Dataset entries -
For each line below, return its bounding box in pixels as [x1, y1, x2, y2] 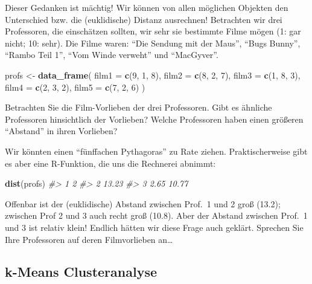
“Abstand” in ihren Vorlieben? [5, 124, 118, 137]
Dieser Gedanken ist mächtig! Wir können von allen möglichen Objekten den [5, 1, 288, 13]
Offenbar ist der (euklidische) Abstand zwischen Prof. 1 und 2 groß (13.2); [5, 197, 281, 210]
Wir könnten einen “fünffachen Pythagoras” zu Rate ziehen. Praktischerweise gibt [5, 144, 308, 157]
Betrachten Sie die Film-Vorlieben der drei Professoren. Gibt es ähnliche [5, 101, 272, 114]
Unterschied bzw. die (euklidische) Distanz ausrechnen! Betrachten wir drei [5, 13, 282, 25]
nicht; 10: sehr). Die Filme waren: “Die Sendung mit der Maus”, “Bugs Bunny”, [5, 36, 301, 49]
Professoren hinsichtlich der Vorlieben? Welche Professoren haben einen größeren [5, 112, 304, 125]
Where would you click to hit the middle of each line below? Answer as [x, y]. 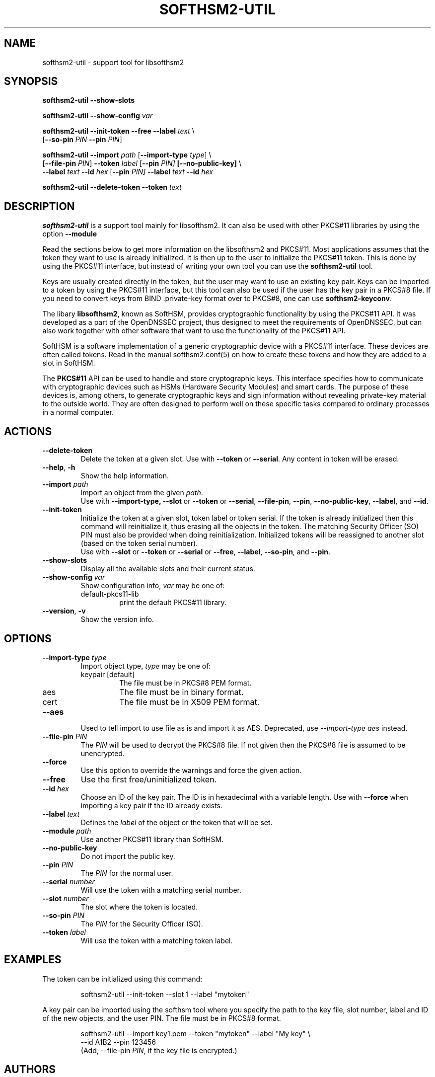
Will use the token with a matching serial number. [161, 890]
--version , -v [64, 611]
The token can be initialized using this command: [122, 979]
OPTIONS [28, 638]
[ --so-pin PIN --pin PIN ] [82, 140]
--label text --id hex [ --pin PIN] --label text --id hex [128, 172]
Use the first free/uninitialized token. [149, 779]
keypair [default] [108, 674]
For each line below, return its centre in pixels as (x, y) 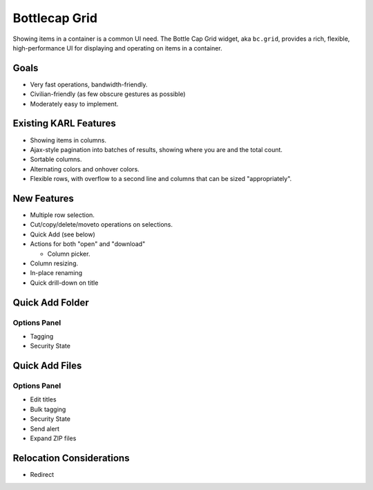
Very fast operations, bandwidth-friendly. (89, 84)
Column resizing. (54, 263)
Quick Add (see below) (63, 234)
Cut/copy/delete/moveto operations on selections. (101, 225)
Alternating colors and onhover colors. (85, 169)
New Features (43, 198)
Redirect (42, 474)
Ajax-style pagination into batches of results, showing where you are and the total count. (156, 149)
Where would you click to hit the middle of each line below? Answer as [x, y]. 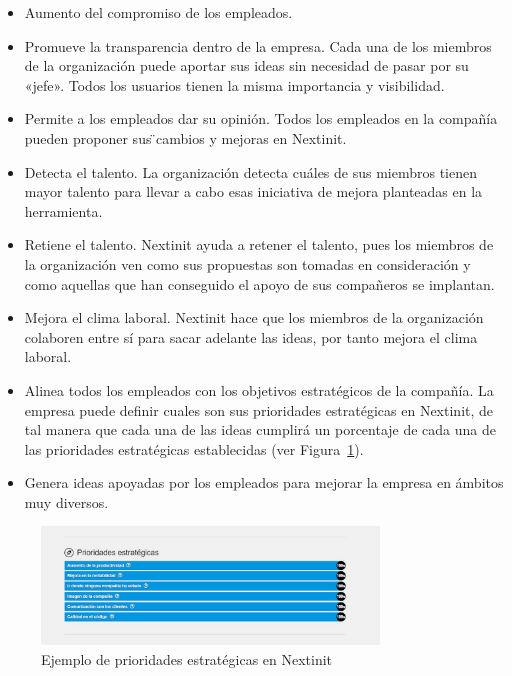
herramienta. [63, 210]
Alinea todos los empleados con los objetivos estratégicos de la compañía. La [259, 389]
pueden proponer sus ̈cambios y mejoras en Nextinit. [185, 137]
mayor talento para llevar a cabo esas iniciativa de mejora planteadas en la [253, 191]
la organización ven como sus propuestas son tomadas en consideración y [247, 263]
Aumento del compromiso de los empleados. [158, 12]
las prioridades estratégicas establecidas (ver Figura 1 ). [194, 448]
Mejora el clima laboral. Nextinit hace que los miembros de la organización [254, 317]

ASSIGNMENT -
Return all of the entries exactly as written, but drop any pictures they hold.

SOLUTION -
For each line below, return its bounding box in pixels as [x1, y1, x2, y2] 
“Abstand” in ihren Vorlieben? [5, 124, 118, 137]
Dieser Gedanken ist mächtig! Wir können von allen möglichen Objekten den [5, 1, 288, 13]
Offenbar ist der (euklidische) Abstand zwischen Prof. 1 und 2 groß (13.2); [5, 197, 281, 210]
Wir könnten einen “fünffachen Pythagoras” zu Rate ziehen. Praktischerweise gibt [5, 144, 308, 157]
Betrachten Sie die Film-Vorlieben der drei Professoren. Gibt es ähnliche [5, 101, 272, 114]
Unterschied bzw. die (euklidische) Distanz ausrechnen! Betrachten wir drei [5, 13, 282, 25]
nicht; 10: sehr). Die Filme waren: “Die Sendung mit der Maus”, “Bugs Bunny”, [5, 36, 301, 49]
Professoren hinsichtlich der Vorlieben? Welche Professoren haben einen größeren [5, 112, 304, 125]
Where would you click to hit the middle of each line below? Answer as [x, y]. 
Will use the token with a matching serial number. [161, 890]
--version , -v [64, 611]
The token can be initialized using this command: [122, 979]
OPTIONS [28, 638]
[ --so-pin PIN --pin PIN ] [82, 140]
--label text --id hex [ --pin PIN] --label text --id hex [128, 172]
Use the first free/uninitialized token. [149, 779]
keypair [default] [108, 674]
For each line below, return its centre in pixels as (x, y) 
Very fast operations, bandwidth-friendly. (89, 84)
Column resizing. (54, 263)
Quick Add (see below) (63, 234)
Cut/copy/delete/moveto operations on selections. (101, 225)
Alternating colors and onhover colors. (85, 169)
New Features (43, 198)
Redirect (42, 474)
Ajax-style pagination into batches of results, showing where you are and the total count. (156, 149)
Where would you click to hit the middle of each line below? Answer as [x, y]. 
herramienta. [63, 210]
Alinea todos los empleados con los objetivos estratégicos de la compañía. La [259, 389]
pueden proponer sus ̈cambios y mejoras en Nextinit. [185, 137]
mayor talento para llevar a cabo esas iniciativa de mejora planteadas en la [253, 191]
la organización ven como sus propuestas son tomadas en consideración y [247, 263]
Aumento del compromiso de los empleados. [158, 12]
las prioridades estratégicas establecidas (ver Figura 1 ). [194, 448]
Mejora el clima laboral. Nextinit hace que los miembros de la organización [254, 317]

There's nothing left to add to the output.